## Required work
Once the pictures are removed, reproduce what is left of the data below exactly.

***** Record extracts *****

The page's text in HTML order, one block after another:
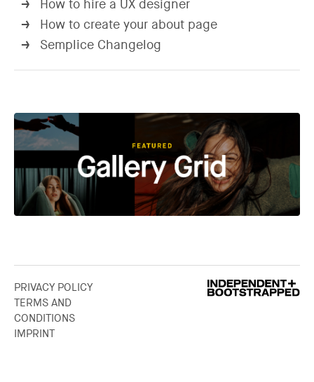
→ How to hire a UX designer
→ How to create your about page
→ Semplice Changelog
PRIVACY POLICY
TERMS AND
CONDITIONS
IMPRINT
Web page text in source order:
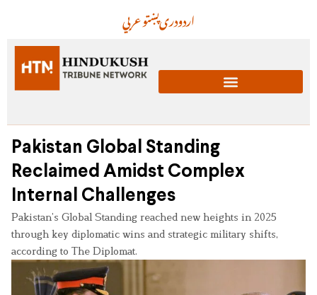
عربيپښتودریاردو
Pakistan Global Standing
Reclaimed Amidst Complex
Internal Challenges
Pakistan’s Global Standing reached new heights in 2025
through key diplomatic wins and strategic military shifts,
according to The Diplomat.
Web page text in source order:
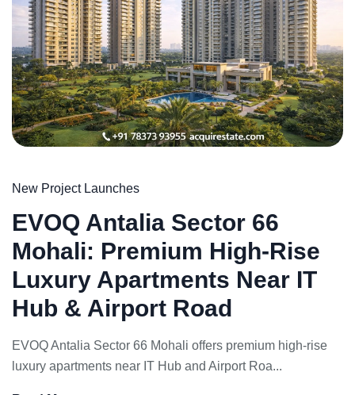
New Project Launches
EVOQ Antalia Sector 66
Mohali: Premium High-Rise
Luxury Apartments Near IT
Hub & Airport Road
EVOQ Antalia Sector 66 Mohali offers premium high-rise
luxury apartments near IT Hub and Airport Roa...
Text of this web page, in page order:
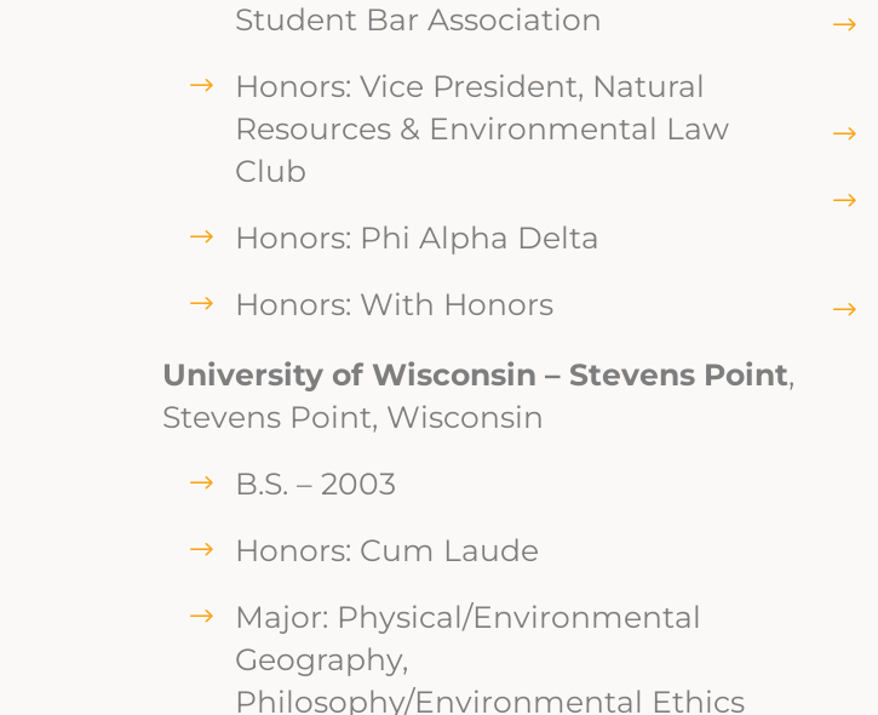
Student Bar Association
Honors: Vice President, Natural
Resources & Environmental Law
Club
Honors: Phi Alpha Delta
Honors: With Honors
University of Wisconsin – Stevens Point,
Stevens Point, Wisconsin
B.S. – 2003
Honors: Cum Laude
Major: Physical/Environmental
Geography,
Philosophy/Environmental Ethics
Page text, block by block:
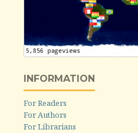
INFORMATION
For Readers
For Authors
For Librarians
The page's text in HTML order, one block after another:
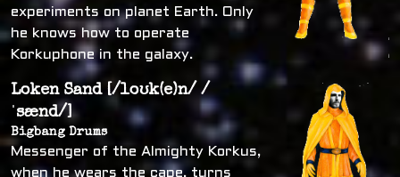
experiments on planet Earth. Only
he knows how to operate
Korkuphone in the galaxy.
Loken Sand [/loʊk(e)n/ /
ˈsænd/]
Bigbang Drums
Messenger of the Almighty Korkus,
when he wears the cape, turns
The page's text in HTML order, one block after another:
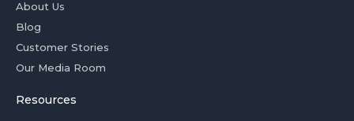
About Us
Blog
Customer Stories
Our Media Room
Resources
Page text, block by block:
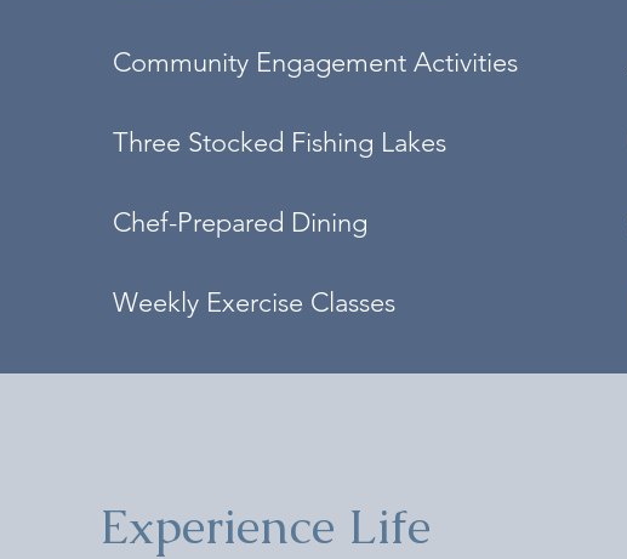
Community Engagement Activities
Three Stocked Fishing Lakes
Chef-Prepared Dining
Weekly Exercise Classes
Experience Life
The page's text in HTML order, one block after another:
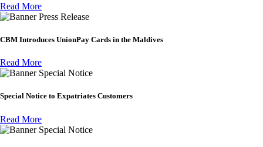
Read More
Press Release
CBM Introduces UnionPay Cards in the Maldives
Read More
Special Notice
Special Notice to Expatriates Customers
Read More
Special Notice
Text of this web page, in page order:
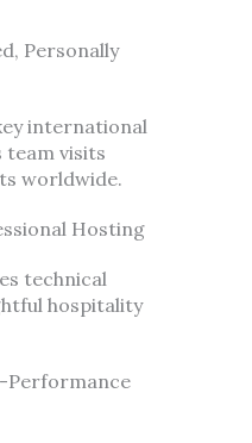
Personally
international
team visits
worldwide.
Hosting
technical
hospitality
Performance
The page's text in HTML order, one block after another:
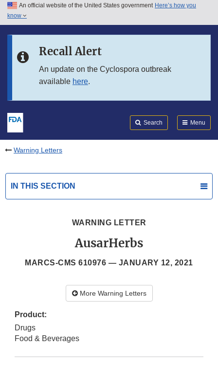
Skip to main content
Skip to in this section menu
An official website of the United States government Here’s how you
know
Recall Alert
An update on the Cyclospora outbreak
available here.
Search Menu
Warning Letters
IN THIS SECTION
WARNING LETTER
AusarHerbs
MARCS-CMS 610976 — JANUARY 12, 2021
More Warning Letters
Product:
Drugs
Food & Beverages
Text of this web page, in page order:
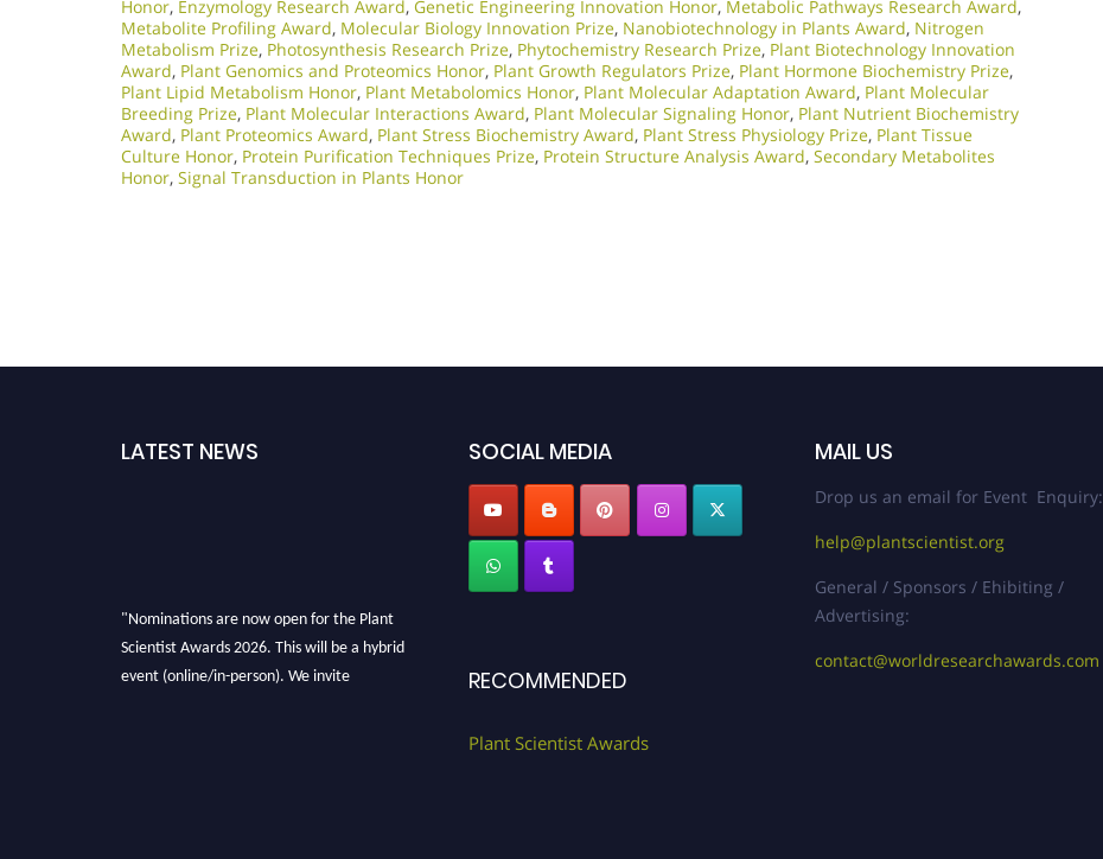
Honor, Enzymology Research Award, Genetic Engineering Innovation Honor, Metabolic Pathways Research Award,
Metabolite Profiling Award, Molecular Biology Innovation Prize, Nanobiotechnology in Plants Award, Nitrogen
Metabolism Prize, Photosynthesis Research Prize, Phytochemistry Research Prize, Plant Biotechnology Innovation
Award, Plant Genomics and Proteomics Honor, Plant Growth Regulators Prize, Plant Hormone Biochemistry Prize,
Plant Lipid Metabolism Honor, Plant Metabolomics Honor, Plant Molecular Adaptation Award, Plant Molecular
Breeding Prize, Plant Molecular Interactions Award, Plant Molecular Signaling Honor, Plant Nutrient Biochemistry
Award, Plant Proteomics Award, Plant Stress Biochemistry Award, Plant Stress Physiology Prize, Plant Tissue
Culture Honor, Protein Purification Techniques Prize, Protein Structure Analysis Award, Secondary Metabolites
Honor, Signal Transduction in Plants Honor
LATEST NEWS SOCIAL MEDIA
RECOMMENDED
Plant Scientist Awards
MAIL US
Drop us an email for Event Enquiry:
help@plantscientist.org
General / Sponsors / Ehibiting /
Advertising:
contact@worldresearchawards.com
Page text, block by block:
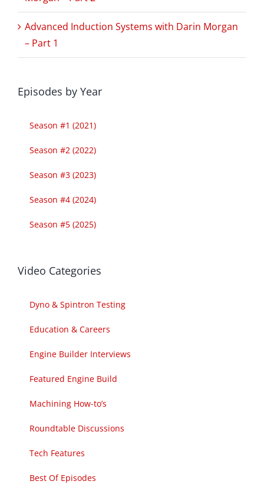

*****

## Result for this task
The page's text in HTML order, one block after another:
→ How to hire a UX designer
→ How to create your about page
→ Semplice Changelog
PRIVACY POLICY
TERMS AND
CONDITIONS
IMPRINT
Web page text in source order:
عربيپښتودریاردو
Pakistan Global Standing
Reclaimed Amidst Complex
Internal Challenges
Pakistan’s Global Standing reached new heights in 2025
through key diplomatic wins and strategic military shifts,
according to The Diplomat.
Web page text in source order:
New Project Launches
EVOQ Antalia Sector 66
Mohali: Premium High-Rise
Luxury Apartments Near IT
Hub & Airport Road
EVOQ Antalia Sector 66 Mohali offers premium high-rise
luxury apartments near IT Hub and Airport Roa...
Text of this web page, in page order:
Student Bar Association
Honors: Vice President, Natural
Resources & Environmental Law
Club
Honors: Phi Alpha Delta
Honors: With Honors
University of Wisconsin – Stevens Point,
Stevens Point, Wisconsin
B.S. – 2003
Honors: Cum Laude
Major: Physical/Environmental
Geography,
Philosophy/Environmental Ethics
Page text, block by block:
INFORMATION
For Readers
For Authors
For Librarians
The page's text in HTML order, one block after another:
experiments on planet Earth. Only
he knows how to operate
Korkuphone in the galaxy.
Loken Sand [/loʊk(e)n/ /
ˈsænd/]
Bigbang Drums
Messenger of the Almighty Korkus,
when he wears the cape, turns
The page's text in HTML order, one block after another:
About Us
Blog
Customer Stories
Our Media Room
Resources
Page text, block by block:
Community Engagement Activities
Three Stocked Fishing Lakes
Chef-Prepared Dining
Weekly Exercise Classes
Experience Life
The page's text in HTML order, one block after another:
Read More
Press Release
CBM Introduces UnionPay Cards in the Maldives
Read More
Special Notice
Special Notice to Expatriates Customers
Read More
Special Notice
Text of this web page, in page order:
Personally
international
team visits
worldwide.
Hosting
technical
hospitality
Performance
The page's text in HTML order, one block after another:
Skip to main content
Skip to in this section menu
An official website of the United States government Here’s how you
know
Recall Alert
An update on the Cyclospora outbreak
available here.
Search Menu
Warning Letters
IN THIS SECTION
WARNING LETTER
AusarHerbs
MARCS-CMS 610976 — JANUARY 12, 2021
More Warning Letters
Product:
Drugs
Food & Beverages
Text of this web page, in page order:
Honor, Enzymology Research Award, Genetic Engineering Innovation Honor, Metabolic Pathways Research Award,
Metabolite Profiling Award, Molecular Biology Innovation Prize, Nanobiotechnology in Plants Award, Nitrogen
Metabolism Prize, Photosynthesis Research Prize, Phytochemistry Research Prize, Plant Biotechnology Innovation
Award, Plant Genomics and Proteomics Honor, Plant Growth Regulators Prize, Plant Hormone Biochemistry Prize,
Plant Lipid Metabolism Honor, Plant Metabolomics Honor, Plant Molecular Adaptation Award, Plant Molecular
Breeding Prize, Plant Molecular Interactions Award, Plant Molecular Signaling Honor, Plant Nutrient Biochemistry
Award, Plant Proteomics Award, Plant Stress Biochemistry Award, Plant Stress Physiology Prize, Plant Tissue
Culture Honor, Protein Purification Techniques Prize, Protein Structure Analysis Award, Secondary Metabolites
Honor, Signal Transduction in Plants Honor
LATEST NEWS SOCIAL MEDIA
RECOMMENDED
Plant Scientist Awards
MAIL US
Drop us an email for Event Enquiry:
help@plantscientist.org
General / Sponsors / Ehibiting /
Advertising:
contact@worldresearchawards.com
Page text, block by block:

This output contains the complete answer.